La topologia que de debe utilzar ya que no queda otra es simetria cuasicomplementaria


----------



## faustostar (Sep 9, 2011)

el que yo estoy utlizando tiene el diodo damper (emisor-colector)o es que seria que se le habra estropeado la resistencia interna del mismo la que esta entre base-emisor


----------



## DOSMETROS (Sep 9, 2011)

Alguna vez probé los BU508A o D en alguna salida* chica* de audio clase AB , digamos 20 W , y no suenan taaaaaaaan tan mal.

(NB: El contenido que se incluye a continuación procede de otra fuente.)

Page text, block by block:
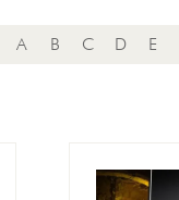
A B C D E
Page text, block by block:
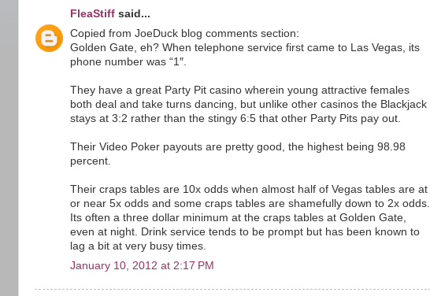
FleaStiff said...
Copied from JoeDuck blog comments section:
Golden Gate, eh? When telephone service first came to Las Vegas, its
phone number was “1″.
They have a great Party Pit casino wherein young attractive females
both deal and take turns dancing, but unlike other casinos the Blackjack
stays at 3:2 rather than the stingy 6:5 that other Party Pits pay out.
Their Video Poker payouts are pretty good, the highest being 98.98
percent.
Their craps tables are 10x odds when almost half of Vegas tables are at
or near 5x odds and some craps tables are shamefully down to 2x odds.
Its often a three dollar minimum at the craps tables at Golden Gate,
even at night. Drink service tends to be prompt but has been known to
lag a bit at very busy times.
January 10, 2012 at 2:17 PM
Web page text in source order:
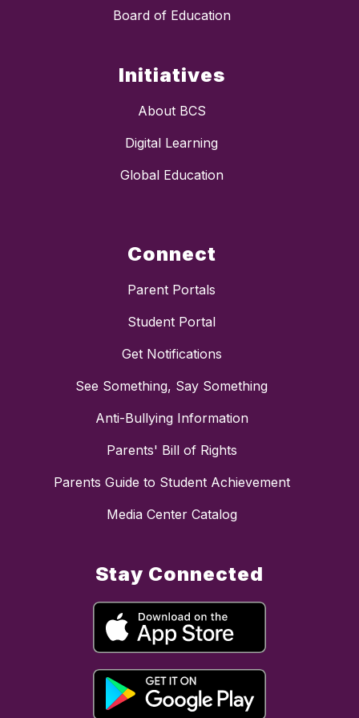
Board of Education
Initiatives
About BCS
Digital Learning
Global Education
Connect
Parent Portals
Student Portal
Get Notifications
See Something, Say Something
Anti-Bullying Information
Parents' Bill of Rights
Parents Guide to Student Achievement
Media Center Catalog
Stay Connected
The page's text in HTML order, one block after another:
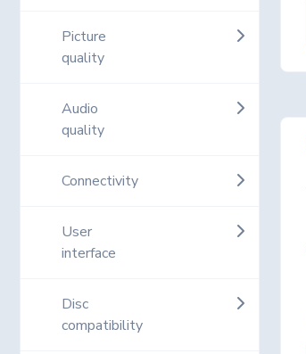
Picture
quality
Audio
quality
Connectivity
User
interface
Disc
compatibility
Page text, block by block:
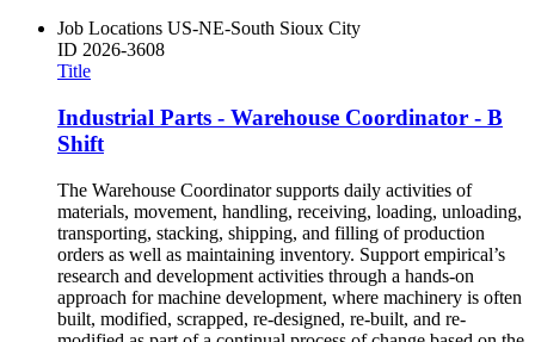
Job Locations US-NE-South Sioux City
ID 2026-3608
Title
Industrial Parts - Warehouse Coordinator - B
Shift
The Warehouse Coordinator supports daily activities of
materials, movement, handling, receiving, loading, unloading,
transporting, stacking, shipping, and filling of production
orders as well as maintaining inventory. Support empirical’s
research and development activities through a hands-on
approach for machine development, where machinery is often
built, modified, scrapped, re-designed, re-built, and re-

Pero lo que primero deberías fijarte es el gráfico del SOA - safe opereting area - área de operación segura , ya que si solo lees los datos básicos caerías en un terrible error

Que lindo es leer : 700 V - 5 A - 125 W 

Peeeeeeeeeeeeeroooooooooo SOA dice

5 A de corriente de colector -----> 3,5 VCE volts entre colector y emisor
1 A de corriente de colector -----> 17 VCE volts entre colector y emisor
0,5 A de corriente de colector ---> 30 VCE volts entre colector y emisor
0,2 A de corriente de colector ---> 50 VCE volts enter colector y emisor
0,1 A de corriente de colector ---> 100 VCE volts enter colector y emisor

Además la curva Derating dice que a 75º es el 75 % de la potencia , o sea que deberías quitarle un 25 % a todos esos valores 

Saludos !


----------



## pandacba (Sep 9, 2011)

Presisamente esa es lo que no lo hace adecuado ya que estan echos para trabajar en clase C, y puenden manejar buena potencia, pero cuando pasa a AB, claro se pueden dañar por temperatura, ya que no es esa la funciòn para la que fueron creados


----------



## antiworldx (Sep 9, 2011)

pandacba dijo:


> Presisamente esa es lo que no lo hace adecuado ya que estan echos para trabajar en clase C, y puenden manejar buena potencia, pero cuando pasa a AB, claro se pueden dañar por temperatura, ya que no es esa la funciòn para la que fueron creados



Y las teorias de semiconductores donde quedan??? Cuando estudiaste la ingenieria... no te enseñaron teoria de semiconductores?...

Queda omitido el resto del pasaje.